Try it out and judge for yourself…
This month’s recipe for pan-fried lamb fillets with red wine is a perfect winter warmer. The recipe was provided by Margaret Durie, wife of Rotary Club of Hall member, Robert Durie.
Pan-fried lamb fillets with red wine
Ingredients (most of these are available from Market stallholders)
- 600 g small new potatoes
- 160 g snow peas, trimmed
- 2 tablespoons olive oil
- 4 lamb backstraps (about 200 g each), trimmed
- 2⁄3 cup (170 ml) red wine
- 1 good tablespoon redcurrant jelly
- 2 teaspoons chopped fresh thyme
- 30 g butter, chilled and cut into cubes
– Cook the potatoes in a large saucepan of lightly salted boiling water for 15–20 minutes, or until tender.
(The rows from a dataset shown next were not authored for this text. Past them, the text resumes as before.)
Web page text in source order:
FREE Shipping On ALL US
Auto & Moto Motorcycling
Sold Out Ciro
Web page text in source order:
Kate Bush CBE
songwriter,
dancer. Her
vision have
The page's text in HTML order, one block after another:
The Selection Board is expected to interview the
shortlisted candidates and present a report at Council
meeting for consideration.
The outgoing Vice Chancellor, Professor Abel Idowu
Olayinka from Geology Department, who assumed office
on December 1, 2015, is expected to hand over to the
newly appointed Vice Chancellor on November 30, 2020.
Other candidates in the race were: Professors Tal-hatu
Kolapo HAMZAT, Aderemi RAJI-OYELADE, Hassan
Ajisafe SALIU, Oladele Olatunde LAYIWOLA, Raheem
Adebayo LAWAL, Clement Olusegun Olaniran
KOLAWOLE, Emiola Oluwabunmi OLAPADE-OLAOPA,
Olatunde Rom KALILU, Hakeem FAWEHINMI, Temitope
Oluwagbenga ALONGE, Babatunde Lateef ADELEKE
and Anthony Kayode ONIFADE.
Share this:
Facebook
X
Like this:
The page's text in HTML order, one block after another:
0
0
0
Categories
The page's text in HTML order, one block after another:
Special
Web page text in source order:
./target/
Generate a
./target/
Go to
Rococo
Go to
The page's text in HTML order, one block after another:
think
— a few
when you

– Add the snow peas and cook for another minute. Drain the vegetables, return to the pan and toss gently with 1 tablespoon of the oil.
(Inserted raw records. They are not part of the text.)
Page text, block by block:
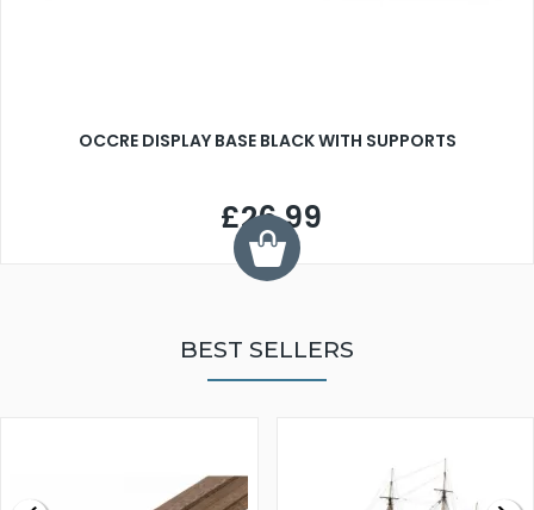
OCCRE DISPLAY BASE BLACK WITH SUPPORTS
£26.99
BEST SELLERS
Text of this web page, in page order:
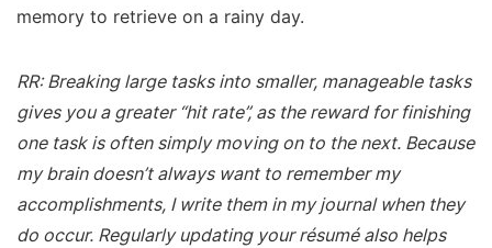
memory to retrieve on a rainy day.
RR: Breaking large tasks into smaller, manageable tasks
gives you a greater “hit rate”, as the reward for finishing
one task is often simply moving on to the next. Because
my brain doesn’t always want to remember my
accomplishments, I write them in my journal when they
do occur. Regularly updating your résumé also helps
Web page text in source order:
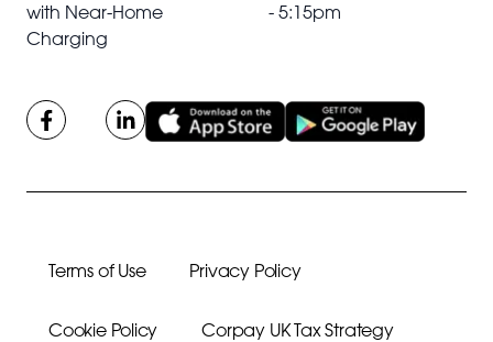
with Near-Home
Charging
- 5:15pm
Terms of Use Privacy Policy
Cookie Policy Corpay UK Tax Strategy
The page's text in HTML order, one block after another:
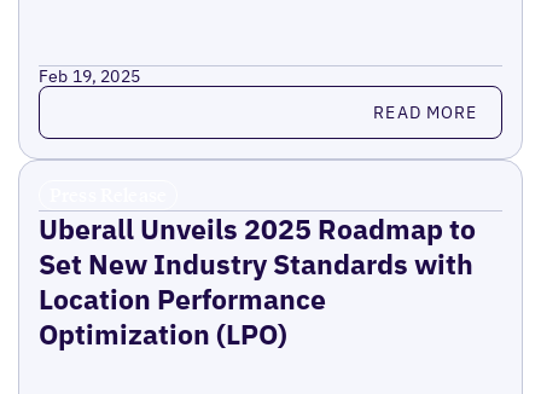
Feb 19, 2025
Read more READ MORE
Uberall Unveils 2025 Roadmap to
Set New Industry Standards with
Location Performance
Optimization (LPO)
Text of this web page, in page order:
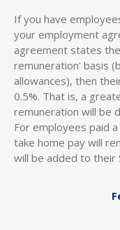
If you have
your employment
agreement states
remuneration' basis
allowances), then
0.5%. That is, a
remuneration will be
For employees paid
take home pay will
will be added to their
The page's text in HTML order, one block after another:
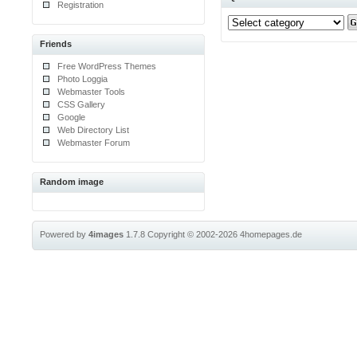
Registration
Friends
Free WordPress Themes
Photo Loggia
Webmaster Tools
CSS Gallery
Google
Web Directory List
Webmaster Forum
Random image
Powered by4images 1.7.8Copyright © 2002-20264homepages.de
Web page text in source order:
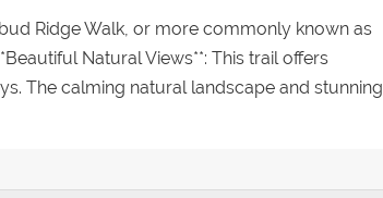
Ridge Walk, or more commonly known as
Natural Views**: This trail offers
The calming natural landscape and stunning

– Meanwhile, heat the remaining oil in a large frying pan and cook the lamb fillets over medium-high heat for 4–5 minutes or until cooked, but still pink inside. Remove from the pan, cover and keep warm.
– Add the wine, redcurrant jelly and thyme to the pan and bring to the boil. Boil rapidly for 5 minutes, or until reduced and syrupy. Stir in the butter.
– To serve, slice the lamb on the diagonal, divide among the plates and spoon over some sauce on top. Serve with the vegetables.
What a month for awards! One of our much-loved cheese producers, the family owned and run South Coast Cheese, has done it again, scooping up three awards at the recent Melbourne Fine Food Awards with a gold for their Tilba Real dairy Full Cream Milk, and another for their Tilba Real Dairy 3 Udders Brie. They also scored a silver for their Tilba Real Dairy Mountain Ash.
Truffle producers, La Truffiere, have won gold at the 2016 Australian Food Awards for their black truffle butter. Back onto cheese, and Victorian cheese makers Boosey Creek Cheese, loved for their range of camemberts, blues, cheddar, gouda and fetta, have just picked up some awards at the Melbourne Fine Food Awards. They scored a gold for their Oma’s favourite, silvers for their Warby Red, Burramine Blue Cheese and Boosey Blue, and two bronzes – one for their Boosey Soft, and one for their Opa’s choice.
Moorlands Biodynamic Lamb were selected as a State Winner in the 2016 delicious. Produce Awards, and will now progress to the national judging phase.
Down in Hobart, Gary and Michele from Shoalhaven Mushrooms on the NSW South Coast were very pleased with their awards at the Hobart Fine Food Awards. They won gold in the Whites, Swiss Browns, White Flats and Portabellos categories. Congratulations to all!
What’s so special about blood oranges? Well besides their very pretty dark rosy coloured flesh, they’re actually very tasty. And if some are to be believed, the unique flavour imparts a distinctly raspberry tone along with the expected citrus flavours.
Blood oranges are pretty much like any other variety of orange to look at in terms of size and skin texture, but their unique dark red flesh colour is due to the presence of anthocyanins, an antioxidant pigment which is uncommon for citrus fruits. It can sometimes make the skin blush slightly as well as cause the deep scarlet flesh on the inside. Blood oranges are very juicy with a strong flavour and aroma, and can be enjoyed in season right now from our friends at Auddino’s Produce. Mick Auddino and his crew grow the blood oranges in Wamoon in NSW, and also serve up homemade 100% natural citrus juices at the Market. Fill your fruit bowl with these beauties right now!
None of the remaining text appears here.